知青年代:从人世间开始 第80节

  “小丫头,说话注意点分寸!这是国营供销社,药材公司的检验章就在这儿盖着,还能有假?你爱买就买,不买就哪凉快哪待着去!”

  斜睨着曾珊,眼神里充满敌意。

  曾珊心里的火也上来了。

  她从小被家里人宠着,虽不如从前,可也没人敢这么对她说话。

  挑眉扬起下巴,语气也冷了下来:

  “我怎么没分寸了?我见过十几年的老参,芦头比这粗一倍还多,须根盘绕得跟龙爪似的。

  您这参瘦得跟柴火棍似的,须根也没什么韧性,怎么可能有十五年?我看啊,是不是您把好参调了包,拿普通人参当老参卖了?”

  这话戳得服务员脸色瞬间煞白——事实上,还真让曾珊说中了。

  这支所谓的“老参”,是她拿普通人参换的,真正的十五年野山参早就被偷偷掉包了。今天见曾珊是个外地来的小姑娘,看着年纪轻,想着好糊弄,就想趁这个机会把这参卖出去,没想到竟碰到个懂行的。

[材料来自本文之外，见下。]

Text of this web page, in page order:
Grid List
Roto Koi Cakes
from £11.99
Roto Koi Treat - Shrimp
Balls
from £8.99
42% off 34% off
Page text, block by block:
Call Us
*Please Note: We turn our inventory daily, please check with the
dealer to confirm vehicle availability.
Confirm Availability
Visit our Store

  “你这姑娘满嘴胡吣!我看你就是来捣乱的坏分子!不买就滚蛋,别在这儿瞎嗤嗤!”

  李大姐心虚得厉害,可脸上却越发凶悍。

  她嗓门提得更高,手指着门口,态度生硬又刻薄,顿时引来了周围顾客的注意,纷纷围过来看热闹。

  曾珊可不是任人拿捏的软性子。

  当年地痞流氓闯到家里捣乱,她抄起菜刀就敢往外冲,一个供销社服务员,她更不放在眼里。

  她往前站了一步,胸口微微起伏,气得脸都白了,声音却依旧清亮:

  “我捣乱?明明是你这参年头不够,硬说是十五年的,以次充好坑人的是你!”

  围观的人越来越多,交头接耳的声音也越来越大。

  服务员看着众人探究的目光,心里更慌了,恼羞成怒之下,猛地探过身,一把推开曾珊:“骂你怎么了?捣乱分子就该骂!”

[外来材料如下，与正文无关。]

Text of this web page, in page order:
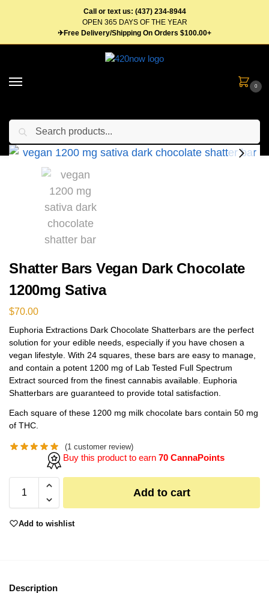
Call or text us: (437) 234-8944
OPEN 365 DAYS OF THE YEAR
✈Free Delivery/Shipping On Orders $100.00+
0
Home Edibles / Candy / Chocolates
Shatter Bars Vegan Dark Chocolate
1200mg Sativa
$70.00
Euphoria Extractions Dark Chocolate Shatterbars are the perfect
solution for your edible needs, especially if you have chosen a
vegan lifestyle. With 24 squares, these bars are easy to manage,
and contain a potent 1200 mg of Lab Tested Full Spectrum
Extract sourced from the finest cannabis available. Euphoria
Shatterbars are guaranteed to provide total satisfaction.
Each square of these 1200 mg milk chocolate bars contain 50 mg
of THC.
(1 customer review)
Buy this product to earn 70 CannaPoints
Add to cart
Add to wishlist
Description
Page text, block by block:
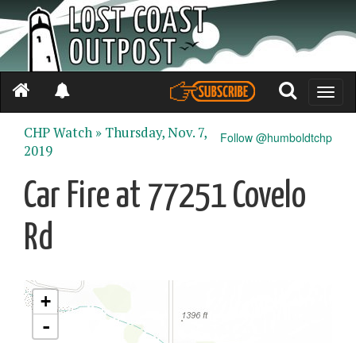
Toggle
Follow @humboldtchp
CHP Watch » Thursday, Nov. 7,
2019
Car Fire at 77251 Covelo
Rd
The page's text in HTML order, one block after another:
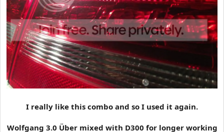
I really like this combo and so I used it again.
Wolfgang 3.0 Über mixed with D300 for longer working
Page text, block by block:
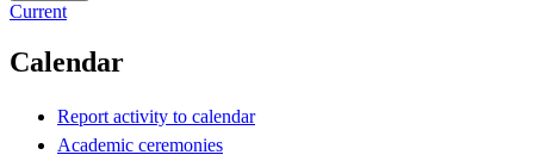
Current
Calendar
Report activity to calendar
Academic ceremonies

  曾珊毫无防备,被推得一个趔趄,后腰狠狠撞在身后的货架子上,“哗啦”一声,架子上的几包火柴掉了下来,摔在地上散了一地。

  这一下,她火气彻底烧了起来。

  曾珊想也没想,抬手就向女服务员的脸扇了过去。

第125章 破财消灾

  女服务员往后一退,躲过了曾珊的巴掌。

  可这一下,曾珊的胳膊把柜台上红布包裹的人参全被扫落在地,带着泥土气息的野山参滚得满地都是。

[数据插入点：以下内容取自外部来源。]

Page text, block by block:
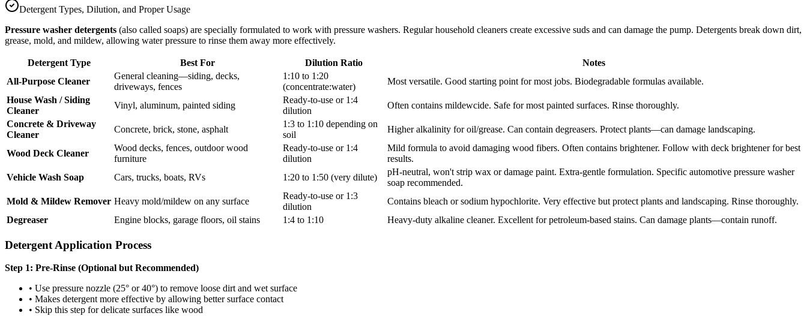
Detergent Types, Dilution, and Proper Usage
Pressure washer detergents (also called soaps) are specially formulated to work with pressure washers. Regular household cleaners create excessive suds and can damage the pump. Detergents break down dirt,
grease, mold, and mildew, allowing water pressure to rinse them away more effectively.
Detergent Type Best For Dilution Ratio
Notes
All-Purpose Cleaner
General cleaning—siding, decks,
driveways, fences
1:10 to 1:20
(concentrate:water)
Most versatile. Good starting point for most jobs. Biodegradable formulas available.
House Wash / Siding
Cleaner
Vinyl, aluminum, painted siding
Ready-to-use or 1:4
dilution
Often contains mildewcide. Safe for most painted surfaces. Rinse thoroughly.
Concrete & Driveway
Cleaner
Concrete, brick, stone, asphalt
1:3 to 1:10 depending on
soil
Higher alkalinity for oil/grease. Can contain degreasers. Protect plants—can damage landscaping.
Wood Deck Cleaner
Wood decks, fences, outdoor wood
furniture
Ready-to-use or 1:4
dilution
Mild formula to avoid damaging wood fibers. Often contains brightener. Follow with deck brightener for best
results.
Vehicle Wash Soap
Cars, trucks, boats, RVs 1:20 to 1:50 (very dilute)
pH-neutral, won't strip wax or damage paint. Extra-gentle formulation. Specific automotive pressure washer
soap recommended.
Mold & Mildew Remover Heavy mold/mildew on any surface
Ready-to-use or 1:3
dilution
Contains bleach or sodium hypochlorite. Very effective but protect plants and landscaping. Rinse thoroughly.
Degreaser
Engine blocks, garage floors, oil stains 1:4 to 1:10 Heavy-duty alkaline cleaner. Excellent for petroleum-based stains. Can damage plants—contain runoff.
Detergent Application Process
Step 1: Pre-Rinse (Optional but Recommended)
• Use pressure nozzle (25° or 40°) to remove loose dirt and wet surface
• Makes detergent more effective by allowing better surface contact
• Skip this step for delicate surfaces like wood

  李华原本还缩着肩膀,眼神躲躲闪闪——刚才她确实动了手,推了曾珊一把,还翻了个白眼骂了难听话。

  看见那断了须根的野山参,本来理亏的她立刻被兴奋取代,腰杆一下挺得笔直,扯着嗓子就往门外喊:

  “来人啊!快叫供销社主任来!这女的破坏国家财产!出大事了!”

  她的声音尖利,恨不得让所有人都知道。

  “是你先动手推我的!”曾珊捂着有些发疼的胳膊,怒气冲冲地反驳。

  服务员梗着脖子,一脸不屑地看着曾珊,唾沫星子都溅了出来:

  “你少倒打一耙!你这是明目张胆破坏国家财产!违反国法的!我现在就报公安,让警察来治你!”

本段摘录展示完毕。